The conference attendees this year had a striking bimodal distribution. On the one end, there were very young PhD students, and even some undergraduates. On the other: old-timers from the first USENIX days (70+ or 80+ years old), in town for USENIX's 50th anniversary and what feels like ATC’s last rites, as USENIX Annual Technical Conference was ended this year.
Conferences live and die by the community around them. When the community around the conference weakens, the quality and energy degrades. ATC is ended, and it seems like OSDI needs some TLC (tender loving care) to build up the community around it. This is a very hard thing to do, and I suspect there are no quick/easy hacks.
I don't know. Maybe people are tired and overwhelmed. The conference submissions keep going up by about 30% each year, the program committee reviewing is hard and thankless. It is getting harder and harder to get papers accepted. Maybe people are getting fed up with the paper publishing game, and as a result don't find conferences as useful or sincere. Oh, well...
Coincidentally, both NSDI and SOSP PC meetings start this Thursday, and there was a flurry of online discussion about the papers on Monday and Tuesday. Monday night I had to look back on papers I reviewed to respond to the rebuttals and discussion comments. I had to stay up late till after midnight, and I had Squid Games final season opened on hotel TV to get some background noise. Let's just say there are a lot of parallels with Squid Games and the publishing game.
I ran into many interesting folks in the hallway track: folks working on ML infrastructure, teaching LLMs to code, running AI infrastructure at OpenAI, researching new hardware for distributed systems. I met Amplify VC people, Sunil and Arjun, both very smart and technical. They fund distributed systems work and infrastructure for AI.
One pattern I noticed was there were lots of young folks skipping the PhD pipeline entirely. They went straight from school (with some undergraduate research work under their belt, and I presume good coding skills) to Anthropic or OpenAI.
Hallway conversations should be easier to start. I always enjoy them once they get going. It’s the starting that's hard. But it’s worth pushing through the awkwardness and meet people.
Swag Rankings
I will talk about some intesting papers in a later blog post. Now, let’s get to the real reason we’re all here: the swag.
Databricks: A sticker. I swear that was it. They came with 20 databricks stickers to pass around. Are you serious?
Amazon: A shopping bag. Thanks, but no thanks.
Google: Stickers. And hats, but they only display the hats on the table, and don't give them to you.
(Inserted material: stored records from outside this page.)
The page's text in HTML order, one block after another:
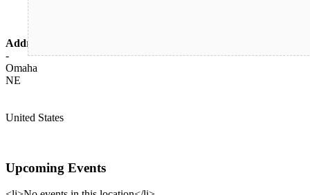
Address
-
Omaha
NE
United States
Upcoming Events
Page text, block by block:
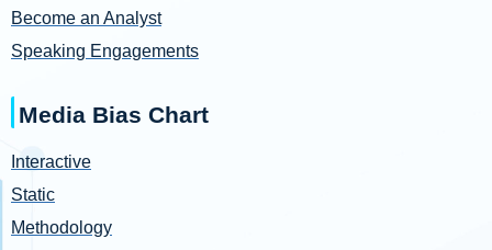
Become an Analyst
Speaking Engagements
Media Bias Chart
Interactive
Static
Methodology

When I asked for a hat, they said it is for the students only (how did they know I am not a student?). And I don't know if they let students sign their soul out before passing them a hat.
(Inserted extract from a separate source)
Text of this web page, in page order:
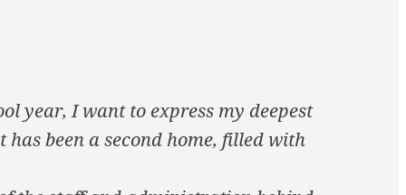
year, I want to express my deepest
been a second home, filled with
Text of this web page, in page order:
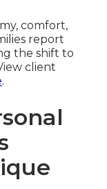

Meta: Three ballpoint pens packaged/branded neatly. You give 100 millions a year to poach AI researchers, but you only pass around ballpoint pens at ATC/OSDI? (Well, on testing, the pens write real smooth, and my kids like them. Still beats the shopping bag, which I didn't bother picking up.)
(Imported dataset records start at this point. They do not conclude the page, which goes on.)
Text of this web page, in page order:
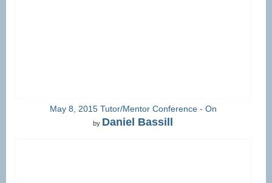
May 8, 2015 Tutor/Mentor Conference - On
by Daniel Bassill
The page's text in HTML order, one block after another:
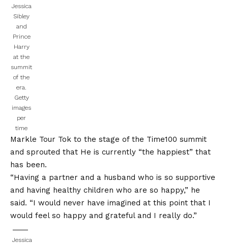
Jessica
Sibley
and
Prince
Harry
at the
summit
of the
era.
Getty
images
per
time
Markle Tour Tok to the stage of the Time100 summit
and sprouted that He is currently “the happiest” that
has been.
“Having a partner and a husband who is so supportive
and having healthy children who are so happy,” he
said. “I would never have imagined at this point that I
would feel so happy and grateful and I really do.”
Jessica
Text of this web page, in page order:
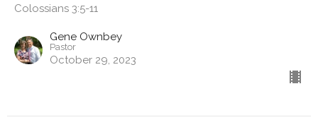
Colossians 3:5-11
Gene Ownbey
Pastor
October 29, 2023
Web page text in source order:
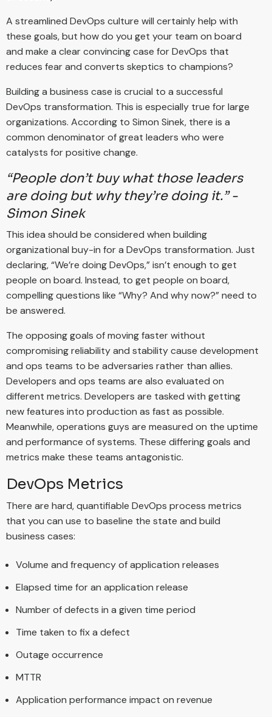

Why send two staff to conferences just to hand out crap? You burned four days of salary and travel just to say, "Apply on our website" to people approaching the booth. This is not outreach. If you’re not going to hand out decent swag, don’t put up a booth. At least preserve some dignity.
Jane Street on the other hand was pure class. Their t-shirts are so soft and form-fitting, it feels like they were spun from distilled 401K pensions. You know what? I no longer feel bad about them recruiting top talent from research.